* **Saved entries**
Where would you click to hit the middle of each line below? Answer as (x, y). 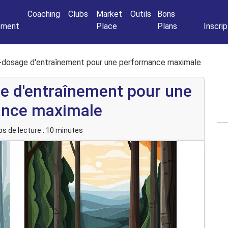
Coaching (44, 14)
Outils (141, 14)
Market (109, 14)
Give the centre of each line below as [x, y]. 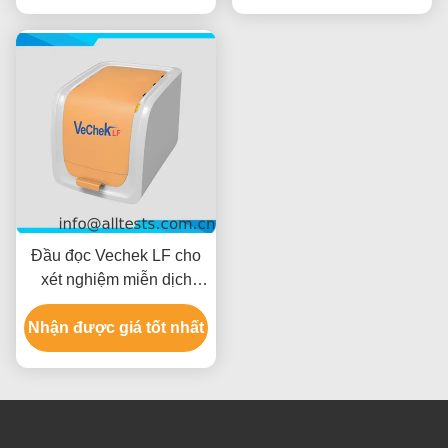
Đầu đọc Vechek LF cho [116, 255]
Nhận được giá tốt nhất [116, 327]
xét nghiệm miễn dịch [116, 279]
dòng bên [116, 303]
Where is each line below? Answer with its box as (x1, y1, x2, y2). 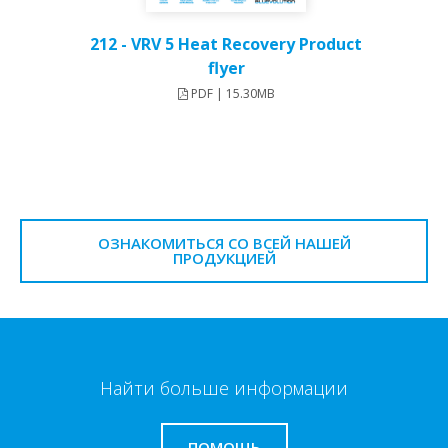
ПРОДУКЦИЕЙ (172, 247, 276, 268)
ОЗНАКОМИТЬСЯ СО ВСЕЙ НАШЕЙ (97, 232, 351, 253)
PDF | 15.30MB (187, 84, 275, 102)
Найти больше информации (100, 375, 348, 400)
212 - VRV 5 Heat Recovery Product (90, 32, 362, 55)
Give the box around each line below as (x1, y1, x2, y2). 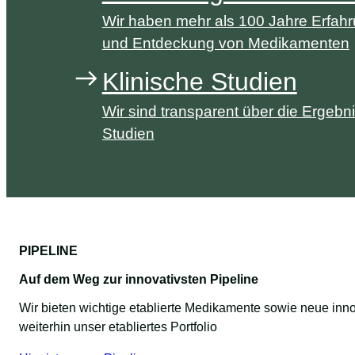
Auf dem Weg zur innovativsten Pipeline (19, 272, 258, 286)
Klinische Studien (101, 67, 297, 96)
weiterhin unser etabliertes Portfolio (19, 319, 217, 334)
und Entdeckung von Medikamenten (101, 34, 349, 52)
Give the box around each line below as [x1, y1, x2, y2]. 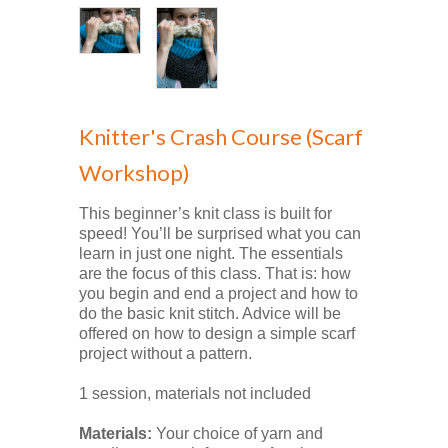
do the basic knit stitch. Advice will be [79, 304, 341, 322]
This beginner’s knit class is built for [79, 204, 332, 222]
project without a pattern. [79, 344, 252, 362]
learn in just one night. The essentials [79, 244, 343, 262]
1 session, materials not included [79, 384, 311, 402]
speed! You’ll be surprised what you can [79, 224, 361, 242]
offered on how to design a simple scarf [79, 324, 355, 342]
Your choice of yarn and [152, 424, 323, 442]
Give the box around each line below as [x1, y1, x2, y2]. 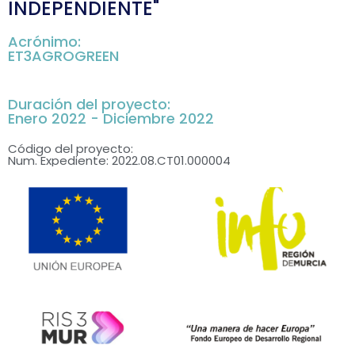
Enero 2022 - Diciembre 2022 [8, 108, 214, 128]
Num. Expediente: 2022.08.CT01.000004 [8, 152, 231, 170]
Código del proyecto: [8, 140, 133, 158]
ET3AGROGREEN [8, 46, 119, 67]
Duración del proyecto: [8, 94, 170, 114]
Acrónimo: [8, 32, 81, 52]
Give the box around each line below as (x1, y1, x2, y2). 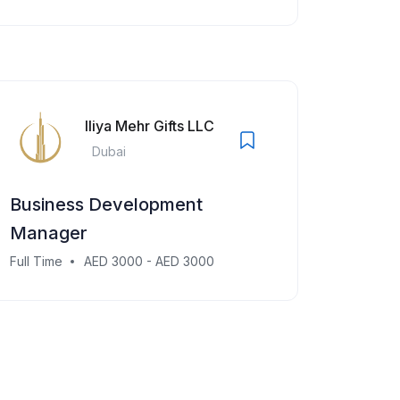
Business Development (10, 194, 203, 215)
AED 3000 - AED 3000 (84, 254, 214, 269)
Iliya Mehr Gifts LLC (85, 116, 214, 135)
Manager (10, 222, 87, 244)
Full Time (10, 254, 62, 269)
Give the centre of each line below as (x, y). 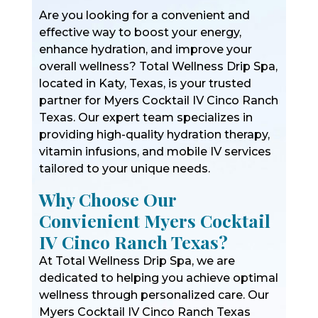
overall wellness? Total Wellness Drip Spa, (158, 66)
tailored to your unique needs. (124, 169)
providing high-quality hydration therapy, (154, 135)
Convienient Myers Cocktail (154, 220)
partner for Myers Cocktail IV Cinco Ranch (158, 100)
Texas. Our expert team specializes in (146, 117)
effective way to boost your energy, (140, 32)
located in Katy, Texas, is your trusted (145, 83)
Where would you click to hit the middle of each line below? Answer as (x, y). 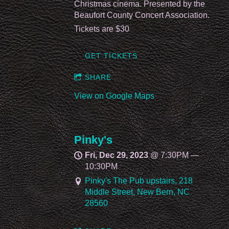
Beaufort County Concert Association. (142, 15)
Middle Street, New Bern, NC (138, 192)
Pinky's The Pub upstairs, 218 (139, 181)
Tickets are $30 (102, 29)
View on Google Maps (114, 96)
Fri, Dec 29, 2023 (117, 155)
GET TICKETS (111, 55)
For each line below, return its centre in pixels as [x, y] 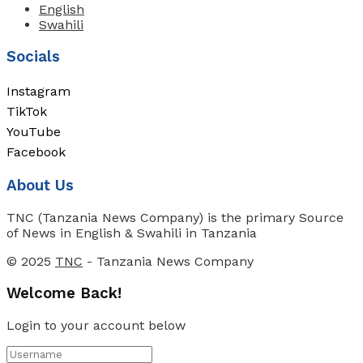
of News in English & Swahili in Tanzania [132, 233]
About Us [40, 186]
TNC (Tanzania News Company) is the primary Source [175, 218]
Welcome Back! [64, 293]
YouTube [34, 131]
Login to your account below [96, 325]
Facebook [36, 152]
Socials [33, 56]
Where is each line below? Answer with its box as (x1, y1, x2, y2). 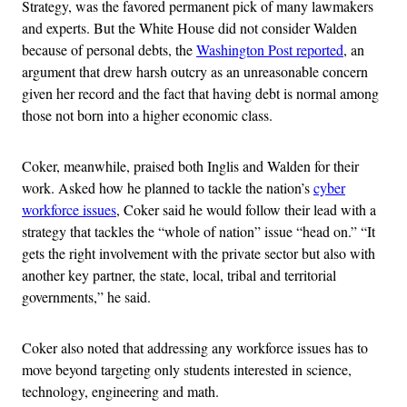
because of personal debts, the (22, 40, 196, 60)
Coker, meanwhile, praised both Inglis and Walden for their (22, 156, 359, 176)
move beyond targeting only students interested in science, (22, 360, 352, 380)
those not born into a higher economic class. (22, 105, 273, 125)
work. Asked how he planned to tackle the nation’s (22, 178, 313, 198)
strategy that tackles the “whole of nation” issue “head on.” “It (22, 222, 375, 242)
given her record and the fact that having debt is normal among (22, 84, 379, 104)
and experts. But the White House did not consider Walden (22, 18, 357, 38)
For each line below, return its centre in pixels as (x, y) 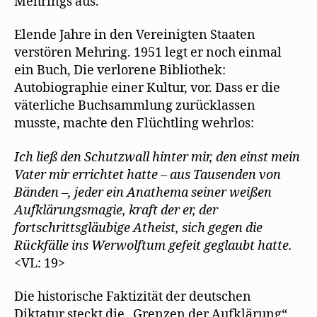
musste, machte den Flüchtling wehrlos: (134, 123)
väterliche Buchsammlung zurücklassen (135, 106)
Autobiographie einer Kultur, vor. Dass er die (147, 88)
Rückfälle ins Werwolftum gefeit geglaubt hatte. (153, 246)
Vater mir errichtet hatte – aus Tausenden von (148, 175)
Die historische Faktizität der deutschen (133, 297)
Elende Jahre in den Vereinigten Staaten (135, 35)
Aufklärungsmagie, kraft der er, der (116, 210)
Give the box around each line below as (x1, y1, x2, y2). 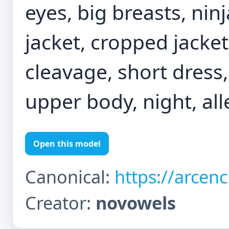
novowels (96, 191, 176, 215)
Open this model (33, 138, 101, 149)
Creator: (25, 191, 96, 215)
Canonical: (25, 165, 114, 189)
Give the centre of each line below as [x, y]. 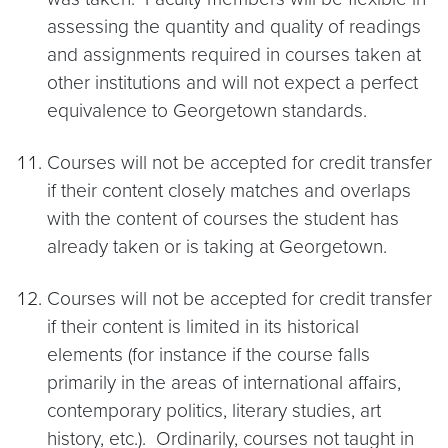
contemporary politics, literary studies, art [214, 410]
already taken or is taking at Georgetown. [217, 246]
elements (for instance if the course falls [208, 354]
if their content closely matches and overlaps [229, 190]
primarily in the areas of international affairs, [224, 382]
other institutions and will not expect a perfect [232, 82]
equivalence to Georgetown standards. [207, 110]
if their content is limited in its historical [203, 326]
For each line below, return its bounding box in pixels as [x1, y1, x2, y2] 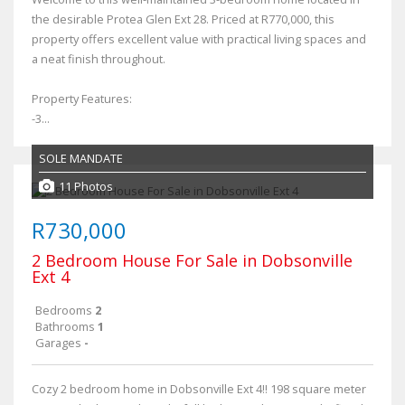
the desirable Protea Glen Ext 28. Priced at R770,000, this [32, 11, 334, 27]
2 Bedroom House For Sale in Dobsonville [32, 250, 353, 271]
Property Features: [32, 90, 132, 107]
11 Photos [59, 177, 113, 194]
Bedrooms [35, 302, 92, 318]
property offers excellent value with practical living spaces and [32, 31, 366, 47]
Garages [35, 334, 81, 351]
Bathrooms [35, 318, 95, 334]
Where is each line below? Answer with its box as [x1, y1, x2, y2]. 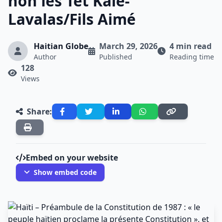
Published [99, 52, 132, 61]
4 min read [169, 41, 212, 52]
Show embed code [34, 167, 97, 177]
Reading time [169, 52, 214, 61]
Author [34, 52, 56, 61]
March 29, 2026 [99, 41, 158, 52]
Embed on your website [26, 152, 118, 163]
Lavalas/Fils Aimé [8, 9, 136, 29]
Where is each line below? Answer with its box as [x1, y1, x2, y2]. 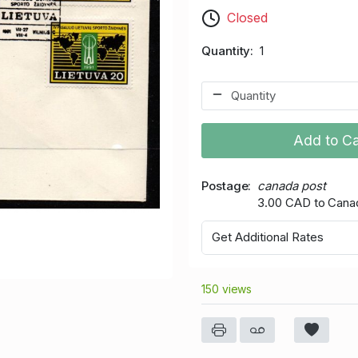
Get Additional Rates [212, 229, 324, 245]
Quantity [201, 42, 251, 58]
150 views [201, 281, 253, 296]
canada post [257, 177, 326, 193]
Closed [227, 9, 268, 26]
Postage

* **Exercise objective**
Please report every line in the entries above that holds the string "Walden".

* **Answer section**
Coker, meanwhile, praised both Inglis and Walden for their (22, 156, 359, 176)
and experts. But the White House did not consider Walden (22, 18, 357, 38)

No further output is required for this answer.